_TASK TO CARRY OUT_.
Pictures should be left out while the data beneath this task is written out word for word.

Extracted records
****************

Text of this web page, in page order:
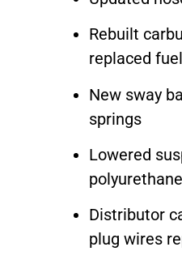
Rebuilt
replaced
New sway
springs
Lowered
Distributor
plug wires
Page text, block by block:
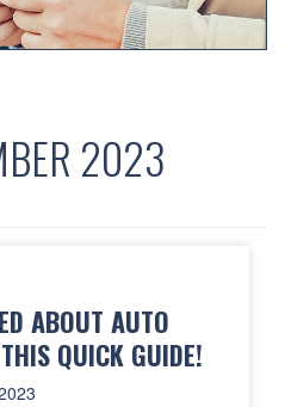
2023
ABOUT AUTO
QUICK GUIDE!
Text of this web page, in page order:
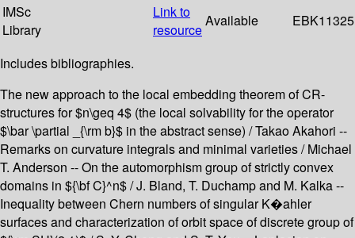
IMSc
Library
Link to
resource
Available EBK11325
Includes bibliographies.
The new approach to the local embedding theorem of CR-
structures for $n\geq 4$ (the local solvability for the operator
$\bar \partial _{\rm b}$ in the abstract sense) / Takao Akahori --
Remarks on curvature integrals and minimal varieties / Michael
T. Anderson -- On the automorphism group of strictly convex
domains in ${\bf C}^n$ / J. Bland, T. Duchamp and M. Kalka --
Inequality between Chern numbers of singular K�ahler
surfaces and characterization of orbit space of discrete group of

****************

_THE COMPLETED TASK_.
Text of this web page, in page order:
Rebuilt
replaced
New sway
springs
Lowered
Distributor
plug wires
Page text, block by block:
2023
ABOUT AUTO
QUICK GUIDE!
Text of this web page, in page order:
IMSc
Library
Link to
resource
Available EBK11325
Includes bibliographies.
The new approach to the local embedding theorem of CR-
structures for $n\geq 4$ (the local solvability for the operator
$\bar \partial _{\rm b}$ in the abstract sense) / Takao Akahori --
Remarks on curvature integrals and minimal varieties / Michael
T. Anderson -- On the automorphism group of strictly convex
domains in ${\bf C}^n$ / J. Bland, T. Duchamp and M. Kalka --
Inequality between Chern numbers of singular K�ahler
surfaces and characterization of orbit space of discrete group of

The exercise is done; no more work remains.